Work to be completed:
Find every line below where the string "your" shows up, and copy those lines.

[Extracted material — start]

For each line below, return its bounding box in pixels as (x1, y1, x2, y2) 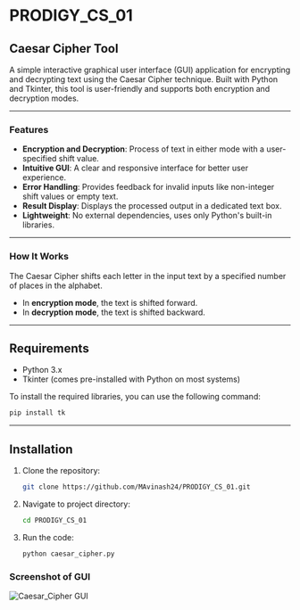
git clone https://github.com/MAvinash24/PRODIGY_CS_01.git (21, 482, 251, 491)
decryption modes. (9, 93, 79, 103)
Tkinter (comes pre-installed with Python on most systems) (21, 374, 241, 384)
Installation (9, 441, 73, 457)
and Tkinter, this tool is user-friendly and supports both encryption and (9, 84, 271, 94)
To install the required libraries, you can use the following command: (9, 392, 261, 402)
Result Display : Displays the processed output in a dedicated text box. (21, 201, 282, 211)
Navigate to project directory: (21, 499, 131, 509)
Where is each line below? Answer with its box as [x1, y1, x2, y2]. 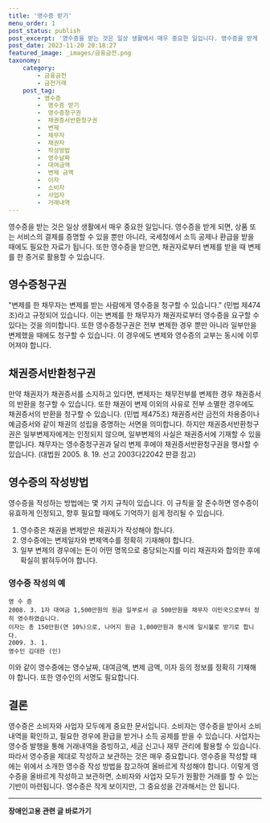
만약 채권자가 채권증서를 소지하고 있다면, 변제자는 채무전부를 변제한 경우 [8, 389, 234, 399]
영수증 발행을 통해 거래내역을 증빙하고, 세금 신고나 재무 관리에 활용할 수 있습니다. [8, 741, 261, 751]
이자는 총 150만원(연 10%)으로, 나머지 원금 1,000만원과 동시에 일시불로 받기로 [8, 624, 240, 632]
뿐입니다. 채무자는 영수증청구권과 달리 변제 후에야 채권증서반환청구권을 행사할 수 [8, 440, 260, 449]
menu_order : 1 [8, 19, 56, 27]
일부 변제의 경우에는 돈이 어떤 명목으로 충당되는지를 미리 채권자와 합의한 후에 [19, 545, 261, 555]
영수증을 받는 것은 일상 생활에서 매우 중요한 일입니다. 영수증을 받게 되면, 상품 [8, 222, 248, 231]
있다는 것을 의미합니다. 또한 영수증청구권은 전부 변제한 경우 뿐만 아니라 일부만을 [8, 321, 257, 330]
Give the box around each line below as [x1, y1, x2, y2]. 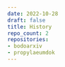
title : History [7, 23, 52, 30]
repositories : [7, 36, 49, 43]
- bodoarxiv [7, 43, 42, 50]
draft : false [7, 17, 46, 24]
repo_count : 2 [7, 29, 49, 37]
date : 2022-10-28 [7, 10, 59, 17]
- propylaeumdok [7, 50, 55, 57]
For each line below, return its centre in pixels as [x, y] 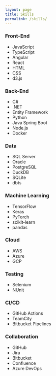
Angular [20, 57]
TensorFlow [24, 206]
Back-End [17, 91]
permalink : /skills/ [26, 19]
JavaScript [23, 47]
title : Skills [20, 14]
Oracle [19, 162]
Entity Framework [30, 112]
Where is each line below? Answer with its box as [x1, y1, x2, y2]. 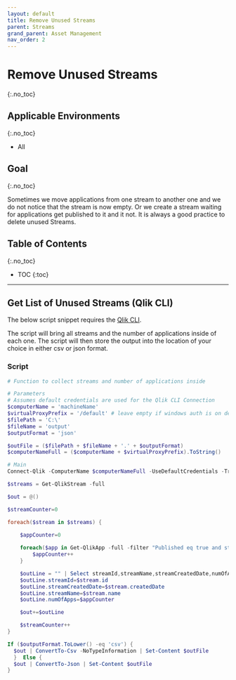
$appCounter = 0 [20, 532, 61, 539]
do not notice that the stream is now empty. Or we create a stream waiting [7, 202, 222, 211]
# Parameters [7, 391, 46, 398]
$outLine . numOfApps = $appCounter [20, 596, 114, 603]
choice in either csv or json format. [7, 344, 109, 353]
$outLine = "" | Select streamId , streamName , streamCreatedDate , [20, 570, 212, 577]
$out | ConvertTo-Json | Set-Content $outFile [13, 660, 152, 667]
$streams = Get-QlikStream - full [7, 480, 105, 488]
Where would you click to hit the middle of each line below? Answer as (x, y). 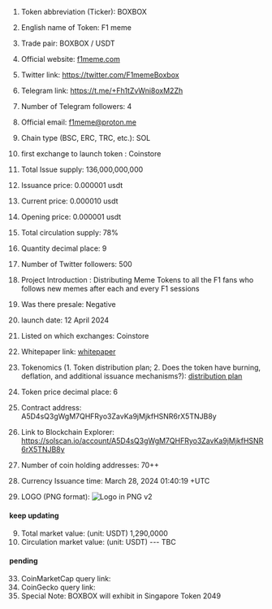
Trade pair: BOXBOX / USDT (68, 43)
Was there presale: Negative (68, 304)
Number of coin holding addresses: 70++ (90, 465)
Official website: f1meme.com (71, 59)
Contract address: (51, 407)
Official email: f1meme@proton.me (79, 122)
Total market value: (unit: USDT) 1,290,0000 (95, 533)
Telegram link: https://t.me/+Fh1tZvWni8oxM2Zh (102, 90)
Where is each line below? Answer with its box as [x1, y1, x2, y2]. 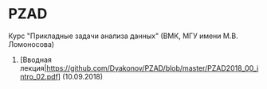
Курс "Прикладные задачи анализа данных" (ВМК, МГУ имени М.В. [8, 31, 238, 41]
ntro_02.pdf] [19, 72, 61, 81]
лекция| [19, 63, 47, 72]
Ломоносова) [8, 39, 54, 48]
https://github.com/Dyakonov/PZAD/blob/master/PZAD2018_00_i [46, 63, 259, 72]
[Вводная [19, 55, 52, 64]
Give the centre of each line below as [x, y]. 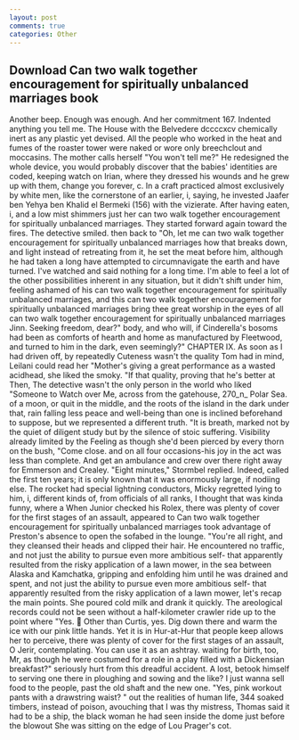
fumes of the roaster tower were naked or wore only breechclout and [136, 148]
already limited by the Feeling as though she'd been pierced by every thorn [147, 441]
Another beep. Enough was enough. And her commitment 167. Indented [140, 119]
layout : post [33, 17]
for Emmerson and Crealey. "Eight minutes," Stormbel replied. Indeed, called [149, 470]
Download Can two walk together [104, 70]
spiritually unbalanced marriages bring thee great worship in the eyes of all [146, 309]
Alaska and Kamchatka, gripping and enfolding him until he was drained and [149, 574]
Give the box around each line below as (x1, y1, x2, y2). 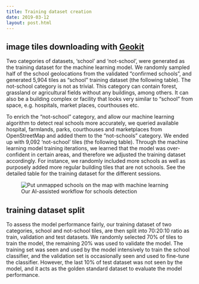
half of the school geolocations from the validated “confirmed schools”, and (6, 70, 192, 77)
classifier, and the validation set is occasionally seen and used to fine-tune (6, 253, 189, 259)
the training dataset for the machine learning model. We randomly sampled (6, 64, 190, 71)
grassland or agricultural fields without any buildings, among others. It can (6, 89, 189, 96)
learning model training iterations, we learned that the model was (6, 145, 166, 152)
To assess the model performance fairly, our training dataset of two (6, 221, 172, 228)
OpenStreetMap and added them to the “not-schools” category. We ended (6, 132, 189, 140)
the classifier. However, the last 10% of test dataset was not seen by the (6, 259, 183, 266)
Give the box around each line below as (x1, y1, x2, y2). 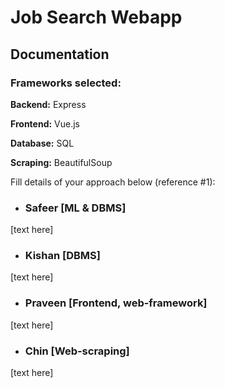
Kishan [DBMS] (24, 249, 101, 263)
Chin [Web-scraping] (24, 344, 130, 358)
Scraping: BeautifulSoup (10, 156, 113, 168)
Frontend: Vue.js (10, 117, 81, 130)
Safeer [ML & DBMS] (24, 201, 127, 215)
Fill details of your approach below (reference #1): (10, 176, 216, 188)
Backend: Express (10, 98, 87, 110)
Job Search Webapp (10, 6, 183, 29)
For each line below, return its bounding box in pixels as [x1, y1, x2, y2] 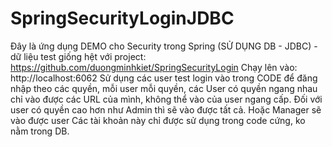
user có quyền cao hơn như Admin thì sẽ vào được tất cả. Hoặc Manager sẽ [10, 103, 322, 116]
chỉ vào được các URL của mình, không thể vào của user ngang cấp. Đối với [10, 93, 323, 105]
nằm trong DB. [10, 125, 70, 137]
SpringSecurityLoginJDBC [10, 7, 235, 30]
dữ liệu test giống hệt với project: [10, 50, 147, 62]
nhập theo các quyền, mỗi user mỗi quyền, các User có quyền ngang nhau [10, 82, 318, 94]
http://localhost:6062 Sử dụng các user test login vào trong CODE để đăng [10, 72, 318, 84]
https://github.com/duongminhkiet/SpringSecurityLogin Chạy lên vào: [10, 61, 298, 73]
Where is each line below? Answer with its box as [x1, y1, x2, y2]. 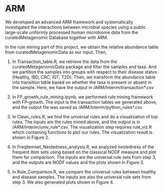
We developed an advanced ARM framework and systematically [5, 19, 133, 25]
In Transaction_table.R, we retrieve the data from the [12, 58, 118, 64]
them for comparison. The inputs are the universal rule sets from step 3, [12, 154, 157, 160]
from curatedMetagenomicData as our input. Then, [5, 49, 107, 55]
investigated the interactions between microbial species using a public [5, 24, 146, 30]
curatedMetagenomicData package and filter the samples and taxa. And [12, 64, 157, 70]
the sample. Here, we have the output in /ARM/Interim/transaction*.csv [12, 84, 154, 90]
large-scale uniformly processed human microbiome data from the [5, 29, 139, 35]
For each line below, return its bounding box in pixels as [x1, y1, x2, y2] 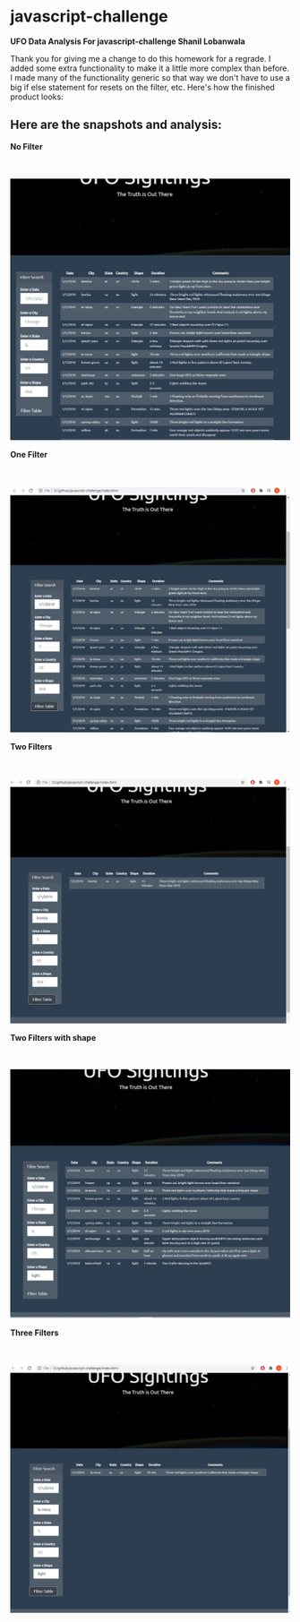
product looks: [10, 91, 64, 102]
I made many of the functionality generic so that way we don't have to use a [10, 72, 290, 82]
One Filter [10, 449, 48, 459]
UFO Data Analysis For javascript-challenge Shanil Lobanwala [10, 36, 245, 47]
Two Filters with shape [10, 1033, 97, 1043]
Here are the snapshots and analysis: [10, 117, 222, 133]
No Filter [10, 141, 43, 151]
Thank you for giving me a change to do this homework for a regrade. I [10, 53, 271, 64]
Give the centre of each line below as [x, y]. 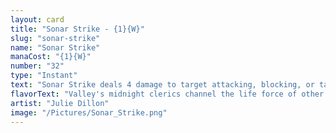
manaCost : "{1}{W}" [51, 57]
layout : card [37, 19]
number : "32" [37, 66]
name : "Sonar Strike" [55, 47]
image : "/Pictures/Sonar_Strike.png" [89, 112]
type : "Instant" [44, 76]
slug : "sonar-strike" [55, 38]
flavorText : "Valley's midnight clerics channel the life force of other [167, 94]
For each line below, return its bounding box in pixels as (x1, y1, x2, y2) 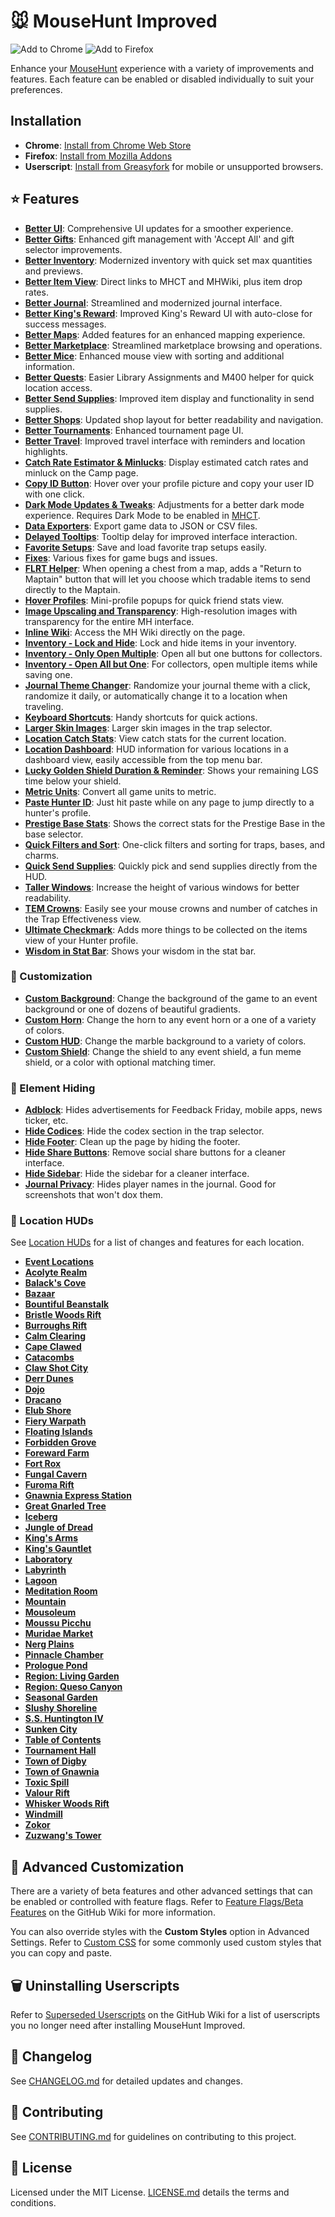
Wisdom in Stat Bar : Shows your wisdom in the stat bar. (24, 945, 257, 957)
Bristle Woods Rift (24, 1309, 102, 1321)
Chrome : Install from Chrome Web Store (24, 139, 192, 151)
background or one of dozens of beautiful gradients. (24, 1003, 242, 1015)
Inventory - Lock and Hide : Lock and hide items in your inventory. (24, 636, 297, 649)
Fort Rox (24, 1458, 62, 1470)
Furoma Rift (24, 1479, 75, 1491)
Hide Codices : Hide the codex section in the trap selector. (24, 1125, 265, 1137)
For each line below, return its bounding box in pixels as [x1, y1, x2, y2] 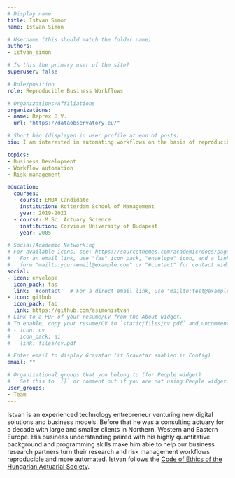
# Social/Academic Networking [7, 242, 96, 249]
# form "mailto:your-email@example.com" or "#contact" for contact [7, 261, 215, 268]
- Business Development [7, 158, 77, 165]
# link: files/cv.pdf [7, 339, 77, 347]
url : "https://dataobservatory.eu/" [13, 120, 120, 127]
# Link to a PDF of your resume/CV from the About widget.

[Extracted material — finish]

Task answer:
Fill details of your approach below (reference #1): (10, 176, 216, 188)
Wisdom in Stat Bar : Shows your wisdom in the stat bar. (24, 945, 257, 957)
Inventory - Lock and Hide : Lock and hide items in your inventory. (24, 636, 297, 649)
# form "mailto:your-email@example.com" or "#contact" for contact [7, 261, 215, 268]
# Link to a PDF of your resume/CV from the About widget.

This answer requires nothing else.